• _Instructions to follow_:
Each line in the entries below that holds the string "kræver" must be copied.

• _Supplied records_:
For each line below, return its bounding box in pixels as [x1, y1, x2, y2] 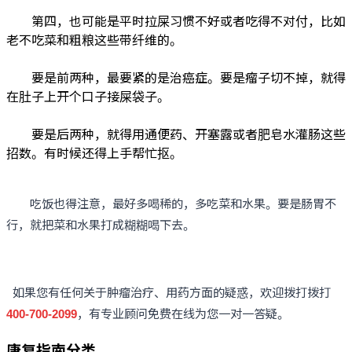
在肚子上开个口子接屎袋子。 [6, 86, 170, 105]
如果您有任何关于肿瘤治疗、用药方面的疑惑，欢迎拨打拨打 [6, 283, 331, 301]
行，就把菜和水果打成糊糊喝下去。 [6, 215, 195, 233]
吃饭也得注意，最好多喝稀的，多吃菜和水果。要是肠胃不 [6, 194, 336, 212]
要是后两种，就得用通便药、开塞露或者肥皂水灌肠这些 [6, 124, 346, 143]
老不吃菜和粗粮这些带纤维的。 [6, 30, 182, 49]
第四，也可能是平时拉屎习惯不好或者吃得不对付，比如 [6, 11, 346, 30]
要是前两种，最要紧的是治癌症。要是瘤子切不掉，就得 [6, 68, 346, 86]
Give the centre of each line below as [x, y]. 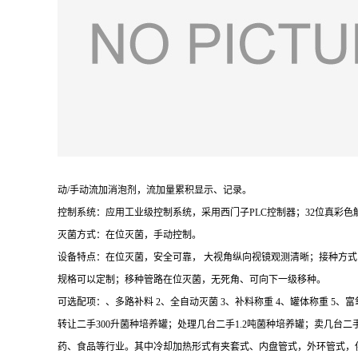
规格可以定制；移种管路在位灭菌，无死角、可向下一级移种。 [192, 279]
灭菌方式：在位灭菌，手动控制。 [129, 235]
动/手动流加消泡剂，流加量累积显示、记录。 [155, 190]
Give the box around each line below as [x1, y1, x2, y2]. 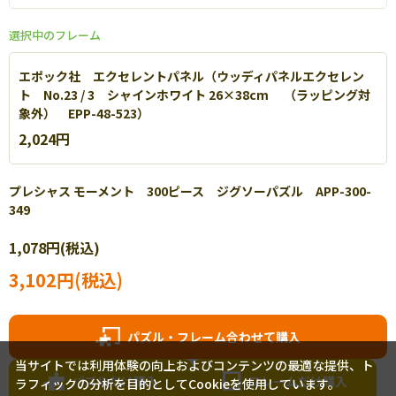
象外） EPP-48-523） [19, 104, 149, 123]
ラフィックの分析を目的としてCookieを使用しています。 [14, 375, 340, 393]
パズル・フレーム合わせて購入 [127, 327, 301, 346]
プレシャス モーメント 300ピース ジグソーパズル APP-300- [9, 182, 371, 201]
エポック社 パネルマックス [19, 213, 179, 232]
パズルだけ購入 [72, 371, 158, 390]
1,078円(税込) [9, 237, 100, 259]
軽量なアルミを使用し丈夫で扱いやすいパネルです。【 [19, 246, 305, 263]
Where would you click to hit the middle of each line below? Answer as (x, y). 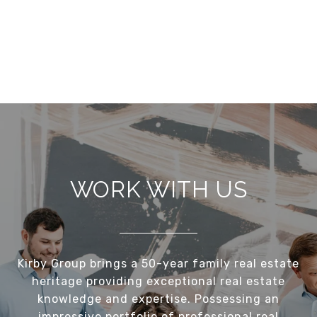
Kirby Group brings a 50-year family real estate (158, 264)
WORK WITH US (158, 190)
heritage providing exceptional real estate (158, 282)
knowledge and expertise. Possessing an (158, 299)
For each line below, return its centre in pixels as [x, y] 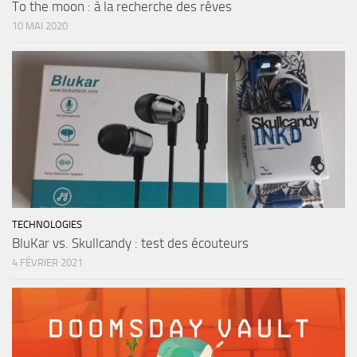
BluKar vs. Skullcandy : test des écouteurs [130, 243]
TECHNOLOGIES [47, 224]
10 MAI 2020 [40, 25]
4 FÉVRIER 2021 [47, 262]
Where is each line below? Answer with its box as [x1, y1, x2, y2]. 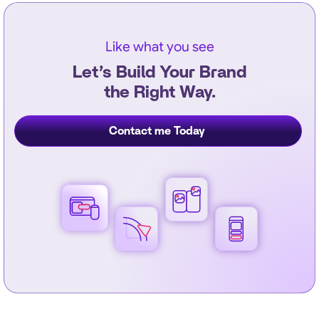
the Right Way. [103, 83, 216, 101]
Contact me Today [108, 125, 205, 137]
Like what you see [105, 37, 214, 55]
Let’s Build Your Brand [73, 63, 246, 81]
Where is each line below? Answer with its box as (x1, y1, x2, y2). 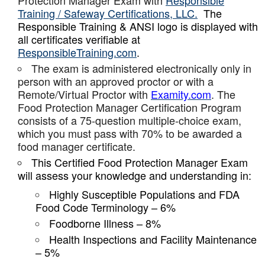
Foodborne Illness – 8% (49, 215, 161, 231)
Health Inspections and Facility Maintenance (49, 231, 257, 247)
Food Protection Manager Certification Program (18, 99, 241, 115)
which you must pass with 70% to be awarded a (18, 125, 242, 141)
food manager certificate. (18, 138, 135, 154)
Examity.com (151, 86, 211, 102)
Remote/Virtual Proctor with (18, 86, 151, 102)
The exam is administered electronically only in (31, 60, 251, 76)
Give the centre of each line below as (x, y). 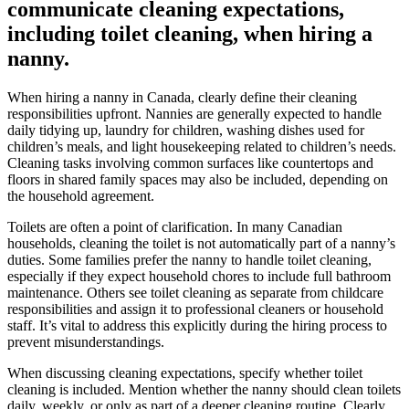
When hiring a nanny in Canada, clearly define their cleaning (182, 98)
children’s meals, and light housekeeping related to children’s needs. (202, 147)
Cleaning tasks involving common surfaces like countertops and (190, 163)
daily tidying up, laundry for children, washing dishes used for (186, 131)
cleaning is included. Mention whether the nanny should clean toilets (204, 390)
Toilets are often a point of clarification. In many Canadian (175, 227)
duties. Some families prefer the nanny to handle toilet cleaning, (189, 260)
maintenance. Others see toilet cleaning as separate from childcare (195, 293)
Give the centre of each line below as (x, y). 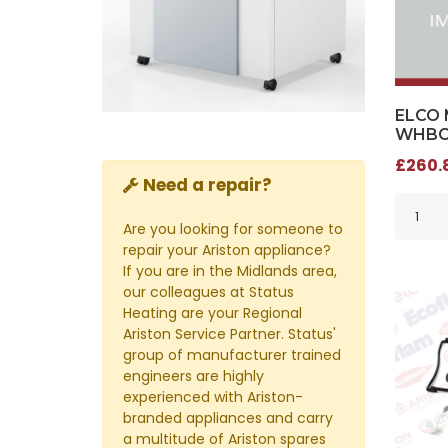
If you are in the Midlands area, (230, 270)
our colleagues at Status (208, 291)
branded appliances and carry (228, 417)
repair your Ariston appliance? (227, 249)
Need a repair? (207, 184)
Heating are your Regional (212, 312)
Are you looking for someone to (233, 228)
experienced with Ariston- (213, 396)
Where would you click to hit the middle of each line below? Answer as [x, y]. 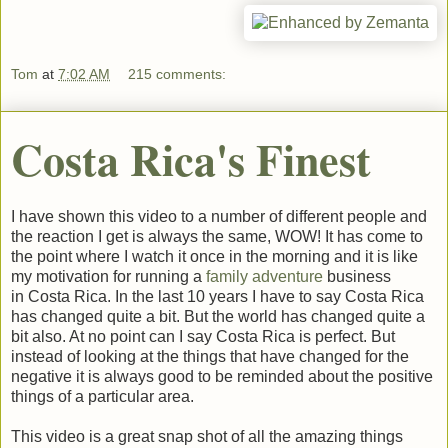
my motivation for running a [106, 276]
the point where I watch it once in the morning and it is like [214, 256]
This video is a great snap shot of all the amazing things [207, 436]
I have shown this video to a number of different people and [219, 216]
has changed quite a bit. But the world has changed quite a [218, 316]
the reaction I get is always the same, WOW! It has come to [217, 236]
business [357, 276]
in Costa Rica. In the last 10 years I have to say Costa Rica [217, 296]
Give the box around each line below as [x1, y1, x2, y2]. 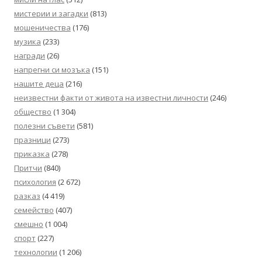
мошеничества [14, 22, 71, 33]
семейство [14, 205, 54, 216]
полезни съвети [14, 120, 75, 132]
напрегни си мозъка [14, 64, 90, 75]
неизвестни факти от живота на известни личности [14, 92, 208, 104]
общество [14, 106, 51, 118]
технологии [14, 247, 57, 258]
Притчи [14, 163, 42, 174]
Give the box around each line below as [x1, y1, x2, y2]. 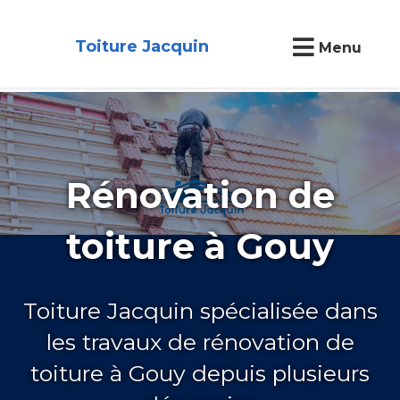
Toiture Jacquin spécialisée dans [22, 296, 378, 324]
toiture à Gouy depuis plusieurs [30, 359, 370, 387]
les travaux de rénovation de [46, 328, 354, 355]
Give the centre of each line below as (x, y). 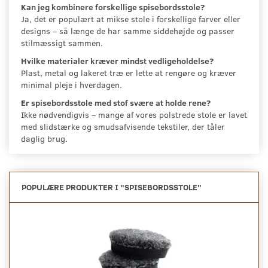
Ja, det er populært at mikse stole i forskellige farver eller (131, 19)
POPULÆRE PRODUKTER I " (73, 187)
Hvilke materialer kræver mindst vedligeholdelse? (117, 60)
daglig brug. (44, 138)
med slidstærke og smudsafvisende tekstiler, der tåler (123, 126)
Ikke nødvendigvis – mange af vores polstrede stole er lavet (134, 114)
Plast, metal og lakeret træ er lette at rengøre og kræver (129, 72)
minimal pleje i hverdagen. (71, 84)

• _Answer to the exercise_:
Hvilke materialer kræver mindst vedligeholdelse? (117, 60)
Plast, metal og lakeret træ er lette at rengøre og kræver (129, 72)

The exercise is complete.